Entscheidungsstichwort (Thema)
Allgemeines Polizeirecht. Zustandshaftung. Erbbauberechtigter. Sanierungsanordnung
Leitsatz (amtlich)
Der Erbbauberechtigte steht polizeirechtlich dem Eigentümer nicht gleich und kann deshalb nicht als Zustandstörer in Anspruch genommen werden, wenn er nicht zugleich Inhaber der tatsächlichen Gewalt über die störende Sache ist.
Normenkette
PolG § 7
Verfahrensgang
VG Stuttgart (Gerichtsbescheid vom 28.10.1996; Aktenzeichen 18 K 3591/95) |
Tenor
Die Berufung des beklagten Landes gegen den Gerichtsbescheid des Verwaltungsgerichts Stuttgart vom 28. Oktober 1996 – 18 K 3591/95 – wird zurückgewiesen.
Das beklagte Land trägt die Kosten des Berufungsverfahrens mit Ausnahme der außergerichtlichen Kosten der Beigeladenen.
Die Revision wird nicht zugelassen.
Tatbestand
Der Kläger wendet sich gegen seine Heranziehung zur Beseitigung von CKW-Verunreinigungen und zur Übernahme der für Erkundungsmaßnahmen und die im Wege der Ersatzvornahme durchgeführte Sanierung entstandenen Kosten.
Er unterhielt von Anfang der sechziger Jahre bis zum 1.6.1986 auf dem Grundstück Parkstraße 5 in Ostfildern-Nellingen einen Betrieb zur Herstellung von Metallteilen. Das Grundstück steht im Eigentum der Beigeladenen, der Kläger war seit etwa 1960 Erbbauberechtigter. Am 1.5.1986 verkaufte und übergab er das Betriebsgebäude und das Erbbaurecht an eine GmbH, die den Metallverarbeitungsbetrieb bis zum 31.12.1986 fortführte. Auch danach blieb das Gelände bis Anfang 1991 im Besitz der geschäftsführenden Gesellschafter der GmbH, die dem Kläger seit Juni 1986 den Zutritt zu dem Anwesen verwehrten und in der Folgezeit die Schlösser austauschten.

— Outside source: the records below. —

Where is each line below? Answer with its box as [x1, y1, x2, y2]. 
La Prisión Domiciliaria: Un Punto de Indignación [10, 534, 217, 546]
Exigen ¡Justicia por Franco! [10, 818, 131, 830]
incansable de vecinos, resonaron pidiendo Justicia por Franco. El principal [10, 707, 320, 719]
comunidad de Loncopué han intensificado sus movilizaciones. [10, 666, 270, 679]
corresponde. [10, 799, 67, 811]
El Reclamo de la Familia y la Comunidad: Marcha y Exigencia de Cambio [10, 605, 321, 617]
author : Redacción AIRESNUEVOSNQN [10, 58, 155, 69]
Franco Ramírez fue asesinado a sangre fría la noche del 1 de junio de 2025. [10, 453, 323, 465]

Gegen Sanierungsmaßnahmen erhoben sie allerdings keine Einwendungen. Zur dinglichen Übertragung des Erbbaurechts auf die GmbH kam es nicht. Nach einem vor dem Oberlandesgericht Stuttgart am 11.12.1990 geschlossenen Vergleich verblieb dies bei dem Kläger, der das Anwesen 1991 wieder in Besitz nahm.
Im August 1986 erhielt das Landratsamt Esslingen Hinweise auf mögliche Verunreinigungen des Grundstücks. Boden- und Bodenluftanalysen ergaben teilweise erhebliche Belastungen durch Trichlorethylen (Tri) und Tetrachloretyhlen (Per). Nach entsprechender Ankündigung des Landratsamtes (Bescheid vom 15.7.1987) führte ein Institut für Hydrogeologie im Wege der unmittelbaren Ausführung weitere Sondierungen durch Niederbringung einer Rammkernbohrung durch. Es stellte dafür DM 18.891,74 in Rechnung. Diesen Betrag forderte das Landratsamt mit Bescheid vom 17.11.1987 von dem Kläger und ordnete – sofort vollziehbar – die Sanierung des Grundwassers und des über dem Grundwasserspiegel stehenden CKW-verseuchten Bodens unter Androhung der Ersatzvornahme an. Der Kläger wurde ausdrücklich als Zustandsstörer herangezogen. Da er der Anordnung nicht nachkam, ordnete das Landratsamt Esslingen mit Bescheid vom 18.1.1988 die Durchführung der Ersatzvornahme an. Mit Bescheid vom 14.1.1993 setzte das Landratsamt die Kosten der inzwischen durchgeführten Ersatzvornahme auf DM 91.668,24 fest.
Mit einheitlichem Widerspruchsbescheid vom 12.7.1995, dem Kläger zugestellt am 31.7.1995, wies das Regierungspräsidium Stuttgart seine Widersprüche gegen die Bescheide vom 17.11.1987, vom 18.1.1988 und vom 14.1.1993 zurück.
Am 22.8.1995 hat der Kläger beim Verwaltungsgericht Stuttgart Anfechtungsklage erhoben. Er hat vorgetragen, er habe die Verunreinigungen des Grundstücks weder verursacht noch verschuldet. Als Zustandsstörer könne er nicht in Anspruch genommen werden, da er weder Eigentümer sei noch im maßgeblichen Zeitraum die tatsächliche Gewalt über das Grundstück ausgeübt habe. Seine Stellung als Erbbauberechtigter mache ihn nicht zum Zustandsstörer. Der Beklagte und die Beigeladene haben die angefochtenen Bescheide verteidigt und geltend gemacht, der Erbbauberechtigte sei Zustandsstörer im Sinne von § 7 PolG.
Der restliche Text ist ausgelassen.